Die Folgen der aktuell massiv reduzierten Bildungsangebote in Kita, Kindergarten und Schule sind absehbar: Neben einem reduzierten Kompetenzzuwachs ist ein erheblicher Schereneffekt mit einer signifikanten Benachteiligung derjenigen zu erwarten, die ohnehin schon eine ungünstige Erfolgsprognose aufweisen. Bereits vor der Corona-Krise war Deutschland eines der Länder mit der höchsten Bildungsungleichheit und einem hohen Anteil an Kindern und Jugendlichen mit erheblichen Bildungsdefiziten. Es ist zu befürchten, dass sich dieser Trend durch die aktuelle Situation verschärft.

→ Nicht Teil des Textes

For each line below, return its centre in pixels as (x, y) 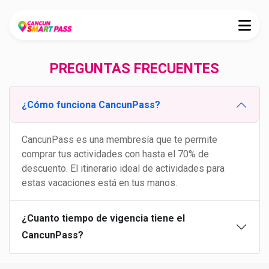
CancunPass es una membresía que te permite (119, 140)
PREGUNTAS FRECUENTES (134, 68)
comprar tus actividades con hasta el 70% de (115, 154)
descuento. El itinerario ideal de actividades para (123, 168)
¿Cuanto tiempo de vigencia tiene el (103, 218)
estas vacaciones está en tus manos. (99, 183)
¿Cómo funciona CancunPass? (91, 105)
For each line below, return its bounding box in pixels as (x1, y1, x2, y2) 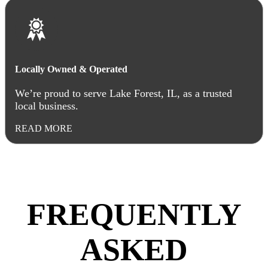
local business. (15, 99, 78, 112)
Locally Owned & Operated (15, 63, 127, 74)
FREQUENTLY (26, 197, 242, 232)
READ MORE (15, 123, 72, 133)
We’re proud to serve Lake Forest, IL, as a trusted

Wir fordern daher mit großer Dringlichkeit die Bundesregierung und die Landesregierungen auf, die Gruppe der Kinder und Jugendlichen erheblich stärker in den Fokus ihrer politischen Überlegungen zu stellen. Dazu gehört auch, die Rolle von Kindern bei der Übertragung des Virus sowie die Bedeutung der gewählten Maßnahmen zur Verhinderung von Übertragung bei Kindern genauer zu erforschen. Die Politik ist in engem Austausch mit verschiedensten gesellschaftlichen und wirtschaftlichen Interessensgruppen – z.B. mit der Tourismus- und Luftfahrtbranche, der Automobilindustrie aber auch der Deutschen Fußballliga. Kinder sind die Zukunft der Gesellschaft und haben das Recht, in dieser besonderen Situation in adäquatem Maße repräsentiert zu werden. Wir schlagen daher einen Austausch im Sinne eines Kindergipfels vor, um alle Optionen für eine gesunde und förderliche Entwicklung der Kinder aller Altersstufen und aus allen sozialen Schichten während der Corona-Krise auszuloten. Themen eines solchen Gipfels sollten sein:
- Realistische, verlässliche und transparent kommunizierte Planungen für die Öffnung von Bildungseinrichtungen für alle Altersstufen unter Einhaltung der aktuellen Bestimmungen, aber auch forschungs- und evidenzbasiert unter Berücksichtigung psychologischer und pädagogischer Erkenntnisse zur Kindsentwicklung.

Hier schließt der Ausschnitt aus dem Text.